Saat membuka mata ku, sebuah telapak tangan berada di hadapan ku. "Lla, mau berdansa?" Aku tersenyum, dan menerima uluran tangannya, Raphael dengan santai dan berirama menarik ku ke lantai dansa.

Di saat itulah kami mulai berdansa, Raphael sangat ahli dalam hal berdansa, dia sudah di ajari ketika masih remaja. Sedangkan aku tak terlalu mahir karena dulu aku memang benar-benar ingin menjadi seorang ksatria. Beberapa kali sudah aku menginjak kaki Raphael, untuk saja dia hanya mencengkram tangan ku dengan sedikit erat sebagai penyaluran rasa sakit yang dia terima.

"Maafkan aku, Ael.

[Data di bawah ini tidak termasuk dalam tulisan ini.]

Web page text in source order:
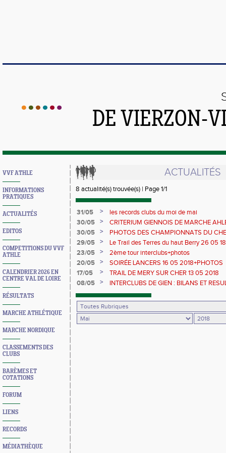
DE VIERZON-
VVF ATHLE
INFORMATIONS
PRATIQUES
ACTUALITÉS
EDITOS
COMPETITIONS DU VVF
ATHLE
CALENDRIER 2026 EN
CENTRE VAL DE LOIRE
RÉSULTATS
MARCHE ATHLÉTIQUE
MARCHE NORDIQUE
CLASSEMENTS DES
CLUBS
BARÈMES ET
COTATIONS
FORUM
LIENS
RECORDS
MÉDIATHÈQUE
ACTUALITÉS
8 actualité(s) trouvée(s) | Page 1/1
31/05 >
les records clubs du moi de mai
30/05
>
CRITERIUM GIENNOIS DE MARCHE
2018+PHOTOS
30/05 >
PHOTOS DES CHAMPIONNATS DU
29/05
>
Le Trail des Terres du haut Berry 26 05
Républicain
23/05 >
2ème tour interclubs+photos
20/05
>
SOIRÉE LANCERS 16 05 2018+PHOTOS
17/05
>
TRAIL DE MERY SUR CHER 13 05 2018
08/05
> INTERCLUBS DE GIEN : BILANS ET
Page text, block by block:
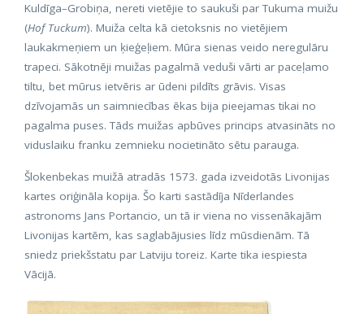
Kuldīga–Grobiņa, nereti vietējie to saukuši par Tukuma muižu
(Hof Tuckum). Muiža celta kā cietoksnis no vietējiem
laukakmeņiem un ķieģeļiem. Mūra sienas veido neregulāru
trapeci. Sākotnēji muižas pagalmā veduši vārti ar paceļamo
tiltu, bet mūrus ietvēris ar ūdeni pildīts grāvis. Visas
dzīvojamās un saimniecības ēkas bija pieejamas tikai no
pagalma puses. Tāds muižas apbūves princips atvasināts no
viduslaiku franku zemnieku nocietināto sētu parauga.
Šlokenbekas muižā atradās 1573. gada izveidotās Livonijas
kartes oriģināla kopija. Šo karti sastādīja Nīderlandes
astronoms Jans Portancio, un tā ir viena no vissenākajām
Livonijas kartēm, kas saglabājusies līdz mūsdienām. Tā
sniedz priekšstatu par Latviju toreiz. Karte tika iespiesta
Vācijā.
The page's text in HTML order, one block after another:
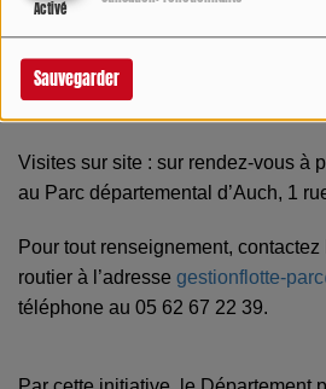
Activé
Sauvegarder
Visibilité des lots en ligne : à partir
Visites sur site : sur rendez-vous à
au Parc départemental d’Auch, 1
Pour tout renseignement,
routier à l’adresse gestionflotte-
téléphone au 05 62 67 22 39.
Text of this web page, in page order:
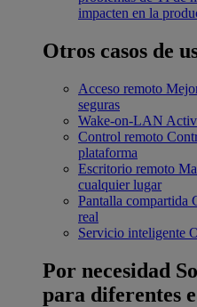
impacten en la
Otros casos de
Acceso remoto
seguras
Wake-on-LAN
Control remoto
plataforma
Escritorio remoto
cualquier lugar
Pantalla compartida
real
Servicio inteligente
Por necesidad
para diferentes
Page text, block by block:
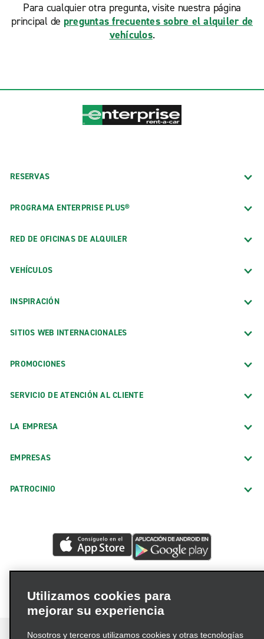
Para cualquier otra pregunta, visite nuestra página
principal de preguntas frecuentes sobre el alquiler de
vehículos.
RESERVAS
PROGRAMA ENTERPRISE PLUS®
RED DE OFICINAS DE ALQUILER
VEHÍCULOS
INSPIRACIÓN
SITIOS WEB INTERNACIONALES
PROMOCIONES
SERVICIO DE ATENCIÓN AL CLIENTE
LA EMPRESA
EMPRESAS
PATROCINIO
Utilizamos cookies para
mejorar su experiencia
Nosotros y terceros utilizamos cookies y otras tecnologías
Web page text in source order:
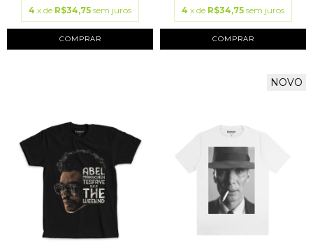
4 x de R$34,75 sem juros
COMPRAR
4 x de R$34,75 sem juros
COMPRAR
NOVO
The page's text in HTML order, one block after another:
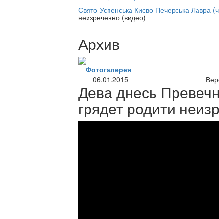
12 сентября
Свято-Успенська Києво-Печерська Лавра
неизреченно (видео)
Архив
Фотогалерея
06.01.2015
Дева днесь
грядет родити
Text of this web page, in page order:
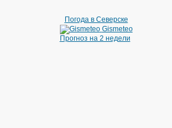
Погода в Северске
Gismeteo
Прогноз на 2 недели
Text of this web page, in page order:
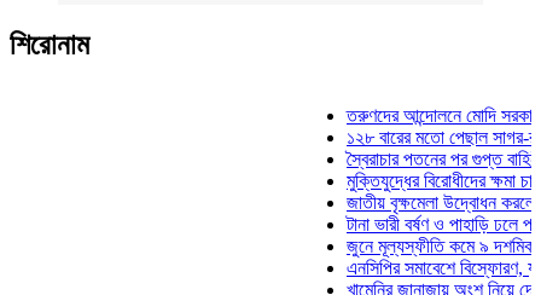
শিরোনাম
তরুণদের আন্দোলনে মোদি সরকার
১২৮ বারের মতো পেছাল সাগর-রুনি
স্বৈরাচার পতনের পর গুপ্ত বাহিনীর
মুক্তিযুদ্ধের বিরোধীদের ক্ষমা চাইতে
জাতীয় বৃক্ষমেলা উদ্বোধন করলেন
টানা ভারী বর্ষণ ও পাহাড়ি ঢলে
জুনে মূল্যস্ফীতি কমে ৯ দশমিক ১৬
এনসিপির সমাবেশে বিস্ফোরণ,
খামেনির জানাজায় অংশ নিয়ে দেশে
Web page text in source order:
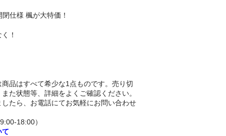
仕様 楓が大特価！
！
商品はすべて希少な1点ものです。売り切
た状態等、詳細をよくご確認ください。
たら、お電話にてお気軽にお問い合わせ
18:00）
て

Aku tak pandai berdansa" Ku tatap langit. Udara malam dari arah luar membuatku sedikit tenang, pagar balkon terasa dingin saat menyentuh kulit ku.

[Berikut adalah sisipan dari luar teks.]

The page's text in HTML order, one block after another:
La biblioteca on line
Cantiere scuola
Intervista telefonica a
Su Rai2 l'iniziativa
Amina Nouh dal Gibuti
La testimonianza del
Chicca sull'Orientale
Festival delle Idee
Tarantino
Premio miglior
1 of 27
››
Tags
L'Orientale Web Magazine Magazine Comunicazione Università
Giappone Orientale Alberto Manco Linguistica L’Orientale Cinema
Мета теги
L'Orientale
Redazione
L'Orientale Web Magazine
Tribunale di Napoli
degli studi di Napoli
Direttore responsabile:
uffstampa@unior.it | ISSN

Raphael menepuk pundak ku, seraya tersenyum tulus pada ku. "Tak apa jika kamu tidak pandai berdansa, Lla. Yang penting kamu pandai memikat hati ku, hehe" Ku tepuk dahi ku, sebuah tawa lepas dari mulut ku. Aku mengangguk seraya tertawa geli.

"Ohh, apa ini Yang Mulia Putra Mahkota?" Ku goda dia sedikit, dia itu tertawa geli. Angin menerpa kulit kami, dingin. Akhirnya kami memilih untuk masuk kedalam istana.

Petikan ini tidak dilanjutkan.